> **What this task involves**: Copy out each line of the material in which the word "stone" can be found.

> **Given data**:

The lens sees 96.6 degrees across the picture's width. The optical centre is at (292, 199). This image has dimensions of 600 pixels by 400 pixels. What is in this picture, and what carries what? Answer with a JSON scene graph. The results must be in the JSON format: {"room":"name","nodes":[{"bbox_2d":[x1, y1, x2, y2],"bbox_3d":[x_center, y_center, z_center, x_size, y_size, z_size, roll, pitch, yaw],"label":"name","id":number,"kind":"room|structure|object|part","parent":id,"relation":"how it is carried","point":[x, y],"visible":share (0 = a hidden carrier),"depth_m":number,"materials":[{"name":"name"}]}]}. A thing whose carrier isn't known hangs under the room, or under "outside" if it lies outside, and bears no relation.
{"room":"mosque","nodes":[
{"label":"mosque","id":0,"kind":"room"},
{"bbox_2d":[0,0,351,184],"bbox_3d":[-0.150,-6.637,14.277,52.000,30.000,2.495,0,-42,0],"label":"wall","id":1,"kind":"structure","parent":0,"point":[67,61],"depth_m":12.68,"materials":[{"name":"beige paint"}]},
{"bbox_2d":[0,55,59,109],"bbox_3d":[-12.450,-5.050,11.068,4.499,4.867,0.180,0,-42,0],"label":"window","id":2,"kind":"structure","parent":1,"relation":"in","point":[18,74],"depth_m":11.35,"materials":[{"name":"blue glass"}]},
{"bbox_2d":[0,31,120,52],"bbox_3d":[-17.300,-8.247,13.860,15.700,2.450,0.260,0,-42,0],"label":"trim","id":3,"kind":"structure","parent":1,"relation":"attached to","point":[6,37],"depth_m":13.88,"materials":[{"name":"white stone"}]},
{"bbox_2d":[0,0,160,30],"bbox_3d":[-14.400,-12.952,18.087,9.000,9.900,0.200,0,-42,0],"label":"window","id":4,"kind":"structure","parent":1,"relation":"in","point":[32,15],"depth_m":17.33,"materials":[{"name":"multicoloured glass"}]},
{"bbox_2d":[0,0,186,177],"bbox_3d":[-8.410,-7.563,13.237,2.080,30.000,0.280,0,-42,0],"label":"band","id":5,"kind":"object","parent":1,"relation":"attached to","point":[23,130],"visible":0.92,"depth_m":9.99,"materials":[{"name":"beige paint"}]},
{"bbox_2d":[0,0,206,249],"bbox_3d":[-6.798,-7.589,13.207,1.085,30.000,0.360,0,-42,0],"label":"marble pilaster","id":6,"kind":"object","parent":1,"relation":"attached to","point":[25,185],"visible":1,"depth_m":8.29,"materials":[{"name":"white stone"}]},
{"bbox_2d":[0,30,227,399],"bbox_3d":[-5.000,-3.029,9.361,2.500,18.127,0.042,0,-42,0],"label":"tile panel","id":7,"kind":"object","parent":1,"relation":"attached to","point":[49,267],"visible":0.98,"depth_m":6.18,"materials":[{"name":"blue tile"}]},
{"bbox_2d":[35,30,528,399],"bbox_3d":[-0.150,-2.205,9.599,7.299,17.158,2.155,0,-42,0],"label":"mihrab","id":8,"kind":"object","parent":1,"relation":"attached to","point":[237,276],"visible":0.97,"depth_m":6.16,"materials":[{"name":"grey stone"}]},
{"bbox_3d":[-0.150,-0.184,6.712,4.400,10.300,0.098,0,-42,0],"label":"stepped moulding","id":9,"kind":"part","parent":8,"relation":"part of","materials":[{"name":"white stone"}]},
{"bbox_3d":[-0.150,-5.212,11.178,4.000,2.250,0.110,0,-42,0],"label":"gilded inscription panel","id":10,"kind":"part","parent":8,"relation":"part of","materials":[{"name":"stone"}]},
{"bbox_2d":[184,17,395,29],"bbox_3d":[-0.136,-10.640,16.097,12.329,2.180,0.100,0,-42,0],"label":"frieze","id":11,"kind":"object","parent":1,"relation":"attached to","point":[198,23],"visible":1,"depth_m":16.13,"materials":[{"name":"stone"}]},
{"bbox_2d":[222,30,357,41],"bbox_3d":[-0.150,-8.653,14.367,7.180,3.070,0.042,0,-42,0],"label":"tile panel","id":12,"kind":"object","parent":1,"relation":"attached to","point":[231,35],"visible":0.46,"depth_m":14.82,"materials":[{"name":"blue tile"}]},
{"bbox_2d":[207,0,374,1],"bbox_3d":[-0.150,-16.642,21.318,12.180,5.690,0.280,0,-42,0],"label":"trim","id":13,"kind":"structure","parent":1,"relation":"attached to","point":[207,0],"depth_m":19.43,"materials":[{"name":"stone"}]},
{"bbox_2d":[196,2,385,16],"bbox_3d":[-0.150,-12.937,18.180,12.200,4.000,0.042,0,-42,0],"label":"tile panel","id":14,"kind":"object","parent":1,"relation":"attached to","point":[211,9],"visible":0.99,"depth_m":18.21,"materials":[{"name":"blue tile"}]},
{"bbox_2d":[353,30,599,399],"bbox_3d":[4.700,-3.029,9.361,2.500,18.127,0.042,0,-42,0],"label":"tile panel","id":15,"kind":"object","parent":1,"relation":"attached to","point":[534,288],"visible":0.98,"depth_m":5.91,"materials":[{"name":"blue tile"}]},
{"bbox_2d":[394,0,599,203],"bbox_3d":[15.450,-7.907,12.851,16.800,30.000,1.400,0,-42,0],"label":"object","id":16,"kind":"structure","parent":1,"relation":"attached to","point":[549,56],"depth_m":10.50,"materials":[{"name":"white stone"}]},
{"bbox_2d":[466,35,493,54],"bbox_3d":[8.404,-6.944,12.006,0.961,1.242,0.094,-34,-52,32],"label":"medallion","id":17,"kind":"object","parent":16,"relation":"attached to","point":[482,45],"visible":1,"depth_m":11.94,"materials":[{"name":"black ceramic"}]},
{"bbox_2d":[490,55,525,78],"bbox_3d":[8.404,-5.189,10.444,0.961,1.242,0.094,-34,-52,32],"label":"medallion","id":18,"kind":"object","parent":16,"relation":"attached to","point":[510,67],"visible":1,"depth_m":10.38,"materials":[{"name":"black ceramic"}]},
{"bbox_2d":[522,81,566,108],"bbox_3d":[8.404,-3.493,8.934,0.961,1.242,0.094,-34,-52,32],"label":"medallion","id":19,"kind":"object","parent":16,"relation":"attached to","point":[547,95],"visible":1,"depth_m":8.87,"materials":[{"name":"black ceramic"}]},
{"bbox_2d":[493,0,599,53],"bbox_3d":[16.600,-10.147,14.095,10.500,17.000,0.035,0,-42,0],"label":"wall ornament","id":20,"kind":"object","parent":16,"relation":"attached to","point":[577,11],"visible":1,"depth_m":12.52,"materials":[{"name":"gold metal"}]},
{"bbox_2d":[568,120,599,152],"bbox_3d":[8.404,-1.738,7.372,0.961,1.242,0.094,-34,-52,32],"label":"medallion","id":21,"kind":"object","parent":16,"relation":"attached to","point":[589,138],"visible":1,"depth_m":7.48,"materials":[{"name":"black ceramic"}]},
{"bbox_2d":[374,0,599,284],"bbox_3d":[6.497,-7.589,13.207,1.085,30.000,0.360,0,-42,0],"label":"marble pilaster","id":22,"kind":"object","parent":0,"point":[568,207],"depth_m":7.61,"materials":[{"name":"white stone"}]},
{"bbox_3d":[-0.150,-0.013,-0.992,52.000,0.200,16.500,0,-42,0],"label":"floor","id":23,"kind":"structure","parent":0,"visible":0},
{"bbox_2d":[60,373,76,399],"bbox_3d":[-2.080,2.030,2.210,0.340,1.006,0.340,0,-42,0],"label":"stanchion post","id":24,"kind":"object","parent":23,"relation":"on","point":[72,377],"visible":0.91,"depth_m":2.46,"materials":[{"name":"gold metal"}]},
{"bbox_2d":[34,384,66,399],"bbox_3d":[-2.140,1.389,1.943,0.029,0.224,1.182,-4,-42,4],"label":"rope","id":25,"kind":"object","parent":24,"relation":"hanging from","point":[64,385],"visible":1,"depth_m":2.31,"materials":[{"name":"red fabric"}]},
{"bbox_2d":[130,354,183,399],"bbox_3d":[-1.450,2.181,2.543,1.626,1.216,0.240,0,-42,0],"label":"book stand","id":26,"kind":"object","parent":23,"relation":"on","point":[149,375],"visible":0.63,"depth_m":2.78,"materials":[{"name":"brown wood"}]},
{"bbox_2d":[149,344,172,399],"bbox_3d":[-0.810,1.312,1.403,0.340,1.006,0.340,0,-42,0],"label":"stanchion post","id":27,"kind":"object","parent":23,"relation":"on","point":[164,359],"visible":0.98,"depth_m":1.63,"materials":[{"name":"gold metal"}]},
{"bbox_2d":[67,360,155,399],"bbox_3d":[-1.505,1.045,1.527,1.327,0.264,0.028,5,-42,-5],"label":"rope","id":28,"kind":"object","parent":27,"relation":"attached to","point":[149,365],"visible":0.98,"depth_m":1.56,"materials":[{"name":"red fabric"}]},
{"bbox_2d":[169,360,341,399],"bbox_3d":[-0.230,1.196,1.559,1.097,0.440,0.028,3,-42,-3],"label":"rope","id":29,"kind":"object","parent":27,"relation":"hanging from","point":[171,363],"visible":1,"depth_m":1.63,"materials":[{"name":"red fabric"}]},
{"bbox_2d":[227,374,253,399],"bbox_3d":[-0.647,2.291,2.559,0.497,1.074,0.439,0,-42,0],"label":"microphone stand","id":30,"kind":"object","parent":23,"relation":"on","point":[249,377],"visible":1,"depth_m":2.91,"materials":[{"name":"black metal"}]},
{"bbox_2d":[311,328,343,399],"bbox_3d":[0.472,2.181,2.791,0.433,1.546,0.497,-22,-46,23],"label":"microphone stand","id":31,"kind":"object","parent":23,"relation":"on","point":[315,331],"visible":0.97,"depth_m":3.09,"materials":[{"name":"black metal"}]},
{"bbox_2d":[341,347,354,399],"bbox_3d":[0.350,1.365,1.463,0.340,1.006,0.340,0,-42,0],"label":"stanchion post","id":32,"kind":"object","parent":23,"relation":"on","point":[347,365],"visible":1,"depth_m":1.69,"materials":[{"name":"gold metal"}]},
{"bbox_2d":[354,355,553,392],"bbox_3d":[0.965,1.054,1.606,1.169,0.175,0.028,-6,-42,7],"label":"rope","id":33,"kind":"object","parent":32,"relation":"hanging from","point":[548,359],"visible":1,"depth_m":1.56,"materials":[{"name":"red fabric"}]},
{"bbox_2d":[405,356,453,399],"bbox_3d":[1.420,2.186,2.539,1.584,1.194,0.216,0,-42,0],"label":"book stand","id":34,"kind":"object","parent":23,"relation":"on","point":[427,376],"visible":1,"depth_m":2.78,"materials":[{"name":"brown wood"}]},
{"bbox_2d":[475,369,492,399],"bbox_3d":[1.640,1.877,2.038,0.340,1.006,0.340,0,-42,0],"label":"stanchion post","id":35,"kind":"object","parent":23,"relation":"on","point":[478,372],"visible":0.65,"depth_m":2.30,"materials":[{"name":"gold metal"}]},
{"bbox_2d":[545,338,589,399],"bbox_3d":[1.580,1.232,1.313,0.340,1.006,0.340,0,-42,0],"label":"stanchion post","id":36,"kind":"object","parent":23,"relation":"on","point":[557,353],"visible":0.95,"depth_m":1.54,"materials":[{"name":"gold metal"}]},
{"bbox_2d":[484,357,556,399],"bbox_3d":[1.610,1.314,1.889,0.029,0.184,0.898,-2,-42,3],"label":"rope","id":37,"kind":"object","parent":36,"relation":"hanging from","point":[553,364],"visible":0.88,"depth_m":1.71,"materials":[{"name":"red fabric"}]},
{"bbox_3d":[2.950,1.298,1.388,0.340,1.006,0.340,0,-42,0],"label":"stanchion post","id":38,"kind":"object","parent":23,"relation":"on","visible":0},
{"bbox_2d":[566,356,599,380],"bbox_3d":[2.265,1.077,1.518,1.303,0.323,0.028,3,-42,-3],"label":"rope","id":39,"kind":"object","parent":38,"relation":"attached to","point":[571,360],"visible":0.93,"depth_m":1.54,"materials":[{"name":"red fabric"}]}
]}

> **Response below**:
{"bbox_2d":[0,31,120,52],"bbox_3d":[-17.300,-8.247,13.860,15.700,2.450,0.260,0,-42,0],"label":"trim","id":3,"kind":"structure","parent":1,"relation":"attached to","point":[6,37],"depth_m":13.88,"materials":[{"name":"white stone"}]},
{"bbox_2d":[0,0,206,249],"bbox_3d":[-6.798,-7.589,13.207,1.085,30.000,0.360,0,-42,0],"label":"marble pilaster","id":6,"kind":"object","parent":1,"relation":"attached to","point":[25,185],"visible":1,"depth_m":8.29,"materials":[{"name":"white stone"}]},
{"bbox_2d":[35,30,528,399],"bbox_3d":[-0.150,-2.205,9.599,7.299,17.158,2.155,0,-42,0],"label":"mihrab","id":8,"kind":"object","parent":1,"relation":"attached to","point":[237,276],"visible":0.97,"depth_m":6.16,"materials":[{"name":"grey stone"}]},
{"bbox_3d":[-0.150,-0.184,6.712,4.400,10.300,0.098,0,-42,0],"label":"stepped moulding","id":9,"kind":"part","parent":8,"relation":"part of","materials":[{"name":"white stone"}]},
{"bbox_3d":[-0.150,-5.212,11.178,4.000,2.250,0.110,0,-42,0],"label":"gilded inscription panel","id":10,"kind":"part","parent":8,"relation":"part of","materials":[{"name":"stone"}]},
{"bbox_2d":[184,17,395,29],"bbox_3d":[-0.136,-10.640,16.097,12.329,2.180,0.100,0,-42,0],"label":"frieze","id":11,"kind":"object","parent":1,"relation":"attached to","point":[198,23],"visible":1,"depth_m":16.13,"materials":[{"name":"stone"}]},
{"bbox_2d":[207,0,374,1],"bbox_3d":[-0.150,-16.642,21.318,12.180,5.690,0.280,0,-42,0],"label":"trim","id":13,"kind":"structure","parent":1,"relation":"attached to","point":[207,0],"depth_m":19.43,"materials":[{"name":"stone"}]},
{"bbox_2d":[394,0,599,203],"bbox_3d":[15.450,-7.907,12.851,16.800,30.000,1.400,0,-42,0],"label":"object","id":16,"kind":"structure","parent":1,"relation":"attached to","point":[549,56],"depth_m":10.50,"materials":[{"name":"white stone"}]},
{"bbox_2d":[374,0,599,284],"bbox_3d":[6.497,-7.589,13.207,1.085,30.000,0.360,0,-42,0],"label":"marble pilaster","id":22,"kind":"object","parent":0,"point":[568,207],"depth_m":7.61,"materials":[{"name":"white stone"}]},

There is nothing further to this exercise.